== Segment start ==

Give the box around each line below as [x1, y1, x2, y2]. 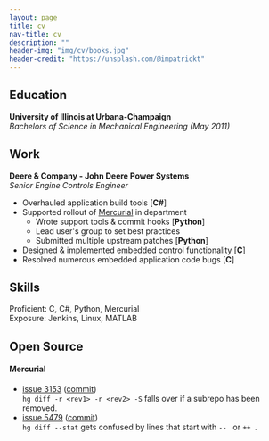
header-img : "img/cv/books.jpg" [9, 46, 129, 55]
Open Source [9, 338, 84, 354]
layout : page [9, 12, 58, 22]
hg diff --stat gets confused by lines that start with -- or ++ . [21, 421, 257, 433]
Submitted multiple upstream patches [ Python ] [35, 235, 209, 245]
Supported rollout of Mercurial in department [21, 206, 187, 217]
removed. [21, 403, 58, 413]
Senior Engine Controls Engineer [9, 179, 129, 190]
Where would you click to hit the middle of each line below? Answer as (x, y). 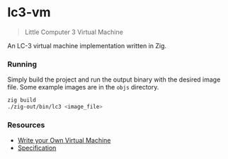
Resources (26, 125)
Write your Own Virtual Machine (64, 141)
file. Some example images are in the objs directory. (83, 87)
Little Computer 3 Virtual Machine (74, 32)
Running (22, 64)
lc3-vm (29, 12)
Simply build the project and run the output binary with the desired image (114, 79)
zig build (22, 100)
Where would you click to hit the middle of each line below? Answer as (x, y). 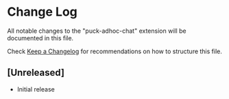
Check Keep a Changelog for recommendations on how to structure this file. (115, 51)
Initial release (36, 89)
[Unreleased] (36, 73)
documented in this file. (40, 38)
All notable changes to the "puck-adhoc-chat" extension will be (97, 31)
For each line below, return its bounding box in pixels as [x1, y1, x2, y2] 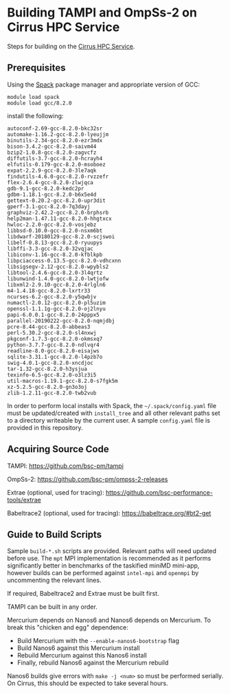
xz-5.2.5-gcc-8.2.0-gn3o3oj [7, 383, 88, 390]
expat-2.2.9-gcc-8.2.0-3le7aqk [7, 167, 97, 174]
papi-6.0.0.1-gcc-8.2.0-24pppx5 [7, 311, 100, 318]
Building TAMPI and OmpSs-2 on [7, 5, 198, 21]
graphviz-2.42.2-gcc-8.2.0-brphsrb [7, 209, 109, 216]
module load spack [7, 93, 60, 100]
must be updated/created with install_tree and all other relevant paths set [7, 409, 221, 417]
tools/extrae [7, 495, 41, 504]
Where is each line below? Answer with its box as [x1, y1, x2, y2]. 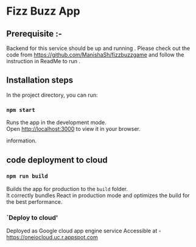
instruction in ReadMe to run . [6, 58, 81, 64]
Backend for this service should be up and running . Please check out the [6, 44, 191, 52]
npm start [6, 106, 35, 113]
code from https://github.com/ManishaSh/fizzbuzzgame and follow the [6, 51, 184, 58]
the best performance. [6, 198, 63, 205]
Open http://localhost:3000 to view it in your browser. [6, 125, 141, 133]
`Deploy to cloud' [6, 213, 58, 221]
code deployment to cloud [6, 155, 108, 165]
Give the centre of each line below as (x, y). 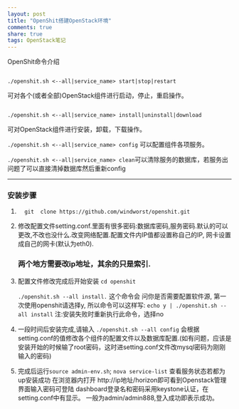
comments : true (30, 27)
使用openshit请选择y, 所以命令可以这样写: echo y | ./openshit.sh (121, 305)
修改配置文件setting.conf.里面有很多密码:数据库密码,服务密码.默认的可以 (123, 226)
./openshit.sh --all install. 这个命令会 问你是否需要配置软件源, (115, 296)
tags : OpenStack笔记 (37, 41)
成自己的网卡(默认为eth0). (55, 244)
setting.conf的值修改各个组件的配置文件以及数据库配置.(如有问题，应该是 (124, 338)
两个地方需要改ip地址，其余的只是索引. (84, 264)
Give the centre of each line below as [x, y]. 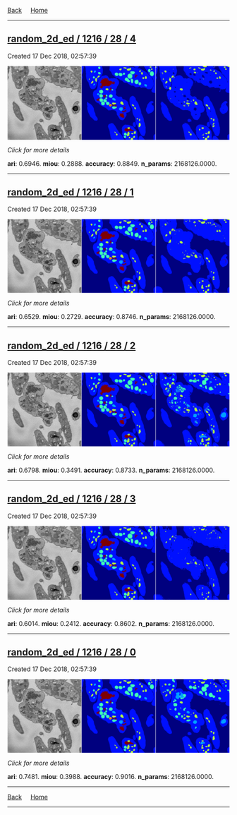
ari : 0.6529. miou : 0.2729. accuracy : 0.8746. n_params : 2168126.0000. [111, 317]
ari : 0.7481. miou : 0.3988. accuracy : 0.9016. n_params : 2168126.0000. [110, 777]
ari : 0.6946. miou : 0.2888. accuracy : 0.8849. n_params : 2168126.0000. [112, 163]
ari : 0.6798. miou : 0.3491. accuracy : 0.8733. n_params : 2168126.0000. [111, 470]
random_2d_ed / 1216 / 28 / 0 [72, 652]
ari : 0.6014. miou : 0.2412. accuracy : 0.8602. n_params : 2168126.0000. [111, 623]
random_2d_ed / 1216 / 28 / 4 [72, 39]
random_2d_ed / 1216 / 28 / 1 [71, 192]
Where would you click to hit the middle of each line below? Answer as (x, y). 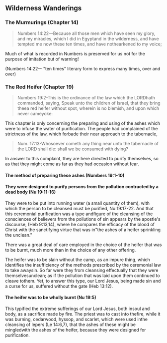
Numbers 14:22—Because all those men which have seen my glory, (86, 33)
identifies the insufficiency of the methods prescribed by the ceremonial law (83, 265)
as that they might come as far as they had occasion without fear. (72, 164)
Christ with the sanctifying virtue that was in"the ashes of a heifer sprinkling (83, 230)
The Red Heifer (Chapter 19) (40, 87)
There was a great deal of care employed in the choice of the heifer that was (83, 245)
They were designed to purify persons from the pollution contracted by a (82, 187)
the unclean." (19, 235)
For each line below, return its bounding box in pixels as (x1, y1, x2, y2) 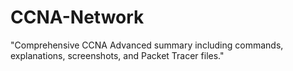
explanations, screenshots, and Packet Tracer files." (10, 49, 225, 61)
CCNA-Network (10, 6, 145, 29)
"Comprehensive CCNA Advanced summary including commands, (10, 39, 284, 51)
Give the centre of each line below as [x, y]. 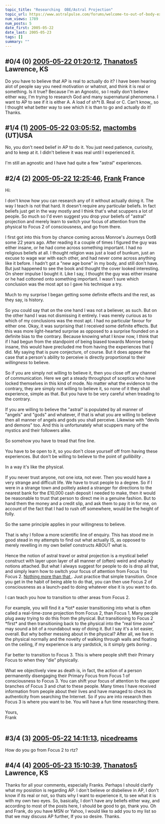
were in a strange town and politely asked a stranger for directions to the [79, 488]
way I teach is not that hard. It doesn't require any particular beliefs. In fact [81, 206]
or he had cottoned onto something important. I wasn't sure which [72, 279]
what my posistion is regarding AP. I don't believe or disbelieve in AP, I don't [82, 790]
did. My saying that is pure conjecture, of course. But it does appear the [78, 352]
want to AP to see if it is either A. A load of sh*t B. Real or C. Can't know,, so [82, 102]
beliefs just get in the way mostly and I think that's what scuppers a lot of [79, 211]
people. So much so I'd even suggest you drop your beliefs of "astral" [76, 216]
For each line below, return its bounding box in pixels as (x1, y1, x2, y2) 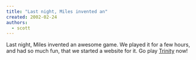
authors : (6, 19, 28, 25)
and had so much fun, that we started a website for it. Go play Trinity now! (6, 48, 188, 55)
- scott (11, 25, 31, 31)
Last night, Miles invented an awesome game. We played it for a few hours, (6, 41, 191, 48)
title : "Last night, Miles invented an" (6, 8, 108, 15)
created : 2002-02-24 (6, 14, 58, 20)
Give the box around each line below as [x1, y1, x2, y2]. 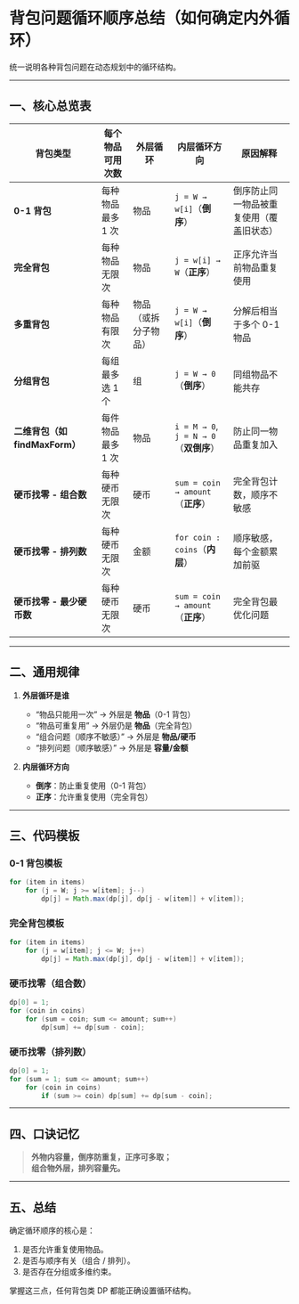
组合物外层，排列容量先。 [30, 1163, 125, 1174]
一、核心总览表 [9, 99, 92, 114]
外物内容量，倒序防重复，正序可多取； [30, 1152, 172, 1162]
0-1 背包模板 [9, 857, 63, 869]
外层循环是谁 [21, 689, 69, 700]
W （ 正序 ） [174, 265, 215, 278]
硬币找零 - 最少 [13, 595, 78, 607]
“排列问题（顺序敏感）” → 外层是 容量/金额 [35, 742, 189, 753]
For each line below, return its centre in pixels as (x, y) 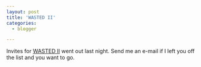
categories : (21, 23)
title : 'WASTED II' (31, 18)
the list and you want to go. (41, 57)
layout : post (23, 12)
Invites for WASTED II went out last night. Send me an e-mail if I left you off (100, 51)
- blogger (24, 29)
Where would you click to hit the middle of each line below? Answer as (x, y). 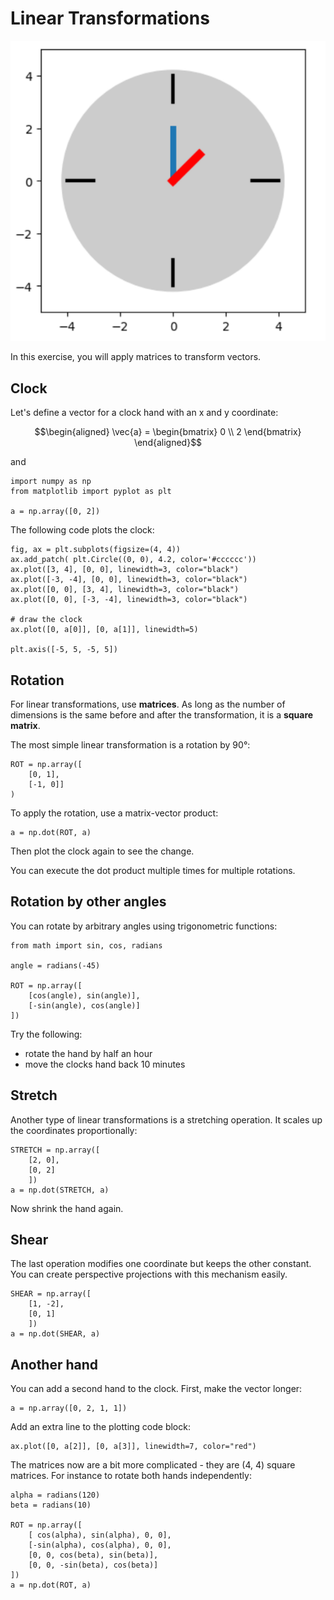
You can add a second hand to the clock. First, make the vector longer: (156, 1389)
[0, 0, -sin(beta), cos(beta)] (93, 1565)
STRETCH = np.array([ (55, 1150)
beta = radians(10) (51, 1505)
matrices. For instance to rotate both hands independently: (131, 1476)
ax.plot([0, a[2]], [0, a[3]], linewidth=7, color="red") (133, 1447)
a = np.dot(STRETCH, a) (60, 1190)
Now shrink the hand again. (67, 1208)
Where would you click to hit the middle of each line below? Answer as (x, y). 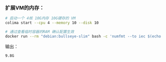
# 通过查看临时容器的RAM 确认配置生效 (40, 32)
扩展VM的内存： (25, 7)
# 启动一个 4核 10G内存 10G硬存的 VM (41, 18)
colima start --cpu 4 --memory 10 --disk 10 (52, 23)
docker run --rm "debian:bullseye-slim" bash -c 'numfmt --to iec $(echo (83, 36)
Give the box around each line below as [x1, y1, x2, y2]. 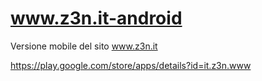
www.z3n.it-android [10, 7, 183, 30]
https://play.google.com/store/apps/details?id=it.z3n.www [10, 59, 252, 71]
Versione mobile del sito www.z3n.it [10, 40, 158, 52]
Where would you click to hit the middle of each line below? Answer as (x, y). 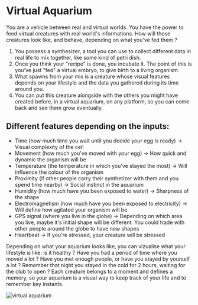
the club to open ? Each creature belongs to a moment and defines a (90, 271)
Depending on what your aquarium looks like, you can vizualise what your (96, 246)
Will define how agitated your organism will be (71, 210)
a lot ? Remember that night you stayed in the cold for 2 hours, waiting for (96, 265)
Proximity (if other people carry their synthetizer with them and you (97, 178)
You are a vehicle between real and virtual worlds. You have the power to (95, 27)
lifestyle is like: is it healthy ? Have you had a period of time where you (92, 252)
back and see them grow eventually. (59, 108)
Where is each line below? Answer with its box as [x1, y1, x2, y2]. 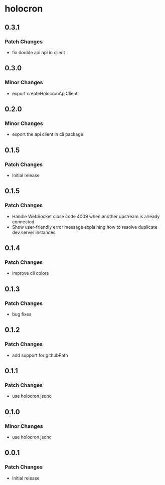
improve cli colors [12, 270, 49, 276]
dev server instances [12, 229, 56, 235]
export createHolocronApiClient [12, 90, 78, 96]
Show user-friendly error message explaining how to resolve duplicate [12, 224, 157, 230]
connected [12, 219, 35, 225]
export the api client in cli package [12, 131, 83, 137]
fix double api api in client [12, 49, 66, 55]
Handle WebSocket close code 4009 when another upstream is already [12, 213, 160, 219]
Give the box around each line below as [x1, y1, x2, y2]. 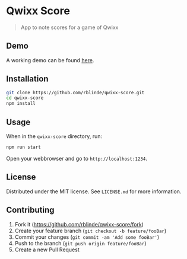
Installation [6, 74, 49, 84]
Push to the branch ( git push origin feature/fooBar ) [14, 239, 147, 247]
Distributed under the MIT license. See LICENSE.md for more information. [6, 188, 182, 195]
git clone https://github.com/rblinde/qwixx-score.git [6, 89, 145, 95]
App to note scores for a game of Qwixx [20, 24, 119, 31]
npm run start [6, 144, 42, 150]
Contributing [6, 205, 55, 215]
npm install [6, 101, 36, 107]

== Segment end ==

Exercise objective → Wherever a line in the records contains the word "Machine", copy that line.

Exercise output →
Write your Own Virtual Machine (64, 141)
Little Computer 3 Virtual Machine (74, 32)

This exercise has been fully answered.